Was he just hassling me, or was the danger real? I stepped back from the hooded tray, eager to change the subject.
“So you’re preparing to see how some agent will change individual genes?”
“Yes. We put genes mixed with culture mediums on agar plates and into the cellular incubator.”
He strode back into the lab, stopped just beyond the door and pointed to a machine that looked like a mini-refrigerator. “That’s the 37°C incubator. Cells stored inside reproduce at human body temperature.”
His fish grin gave me the creeps. I wanted to obtain as much information as possible and leave.
“I guess you and Dr. Carmody were adding the enzyme telomerase to various types of cells to see what effect it had? Whether it prolonged the life of the cells? Or whether some other substance you added would inactivate telomerase so the cells died?”

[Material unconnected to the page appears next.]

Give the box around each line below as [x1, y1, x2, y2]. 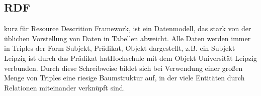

He studied me with a look of appraisal. “That was one of our interests. Researchers try to make progress until they hit a dead end, or before a scientist using another approach makes a breakthrough.”
Or until a scientist makes a discovery and is murdered by a jealous competitor?
“I’m sure you can appreciate the pressure of time passing too fast,” he said, “since you’re concerned with aging.” He attempted to smile.
He obviously enjoyed needling me. Working with a grumpy autocrat like Dr. Carmody who probably didn’t appreciate him must have been frustrating. Was he discouraged, wondering if his own chances for scientific renown were slipping away under the tutelage of the famous Dr. Kermit Carmody?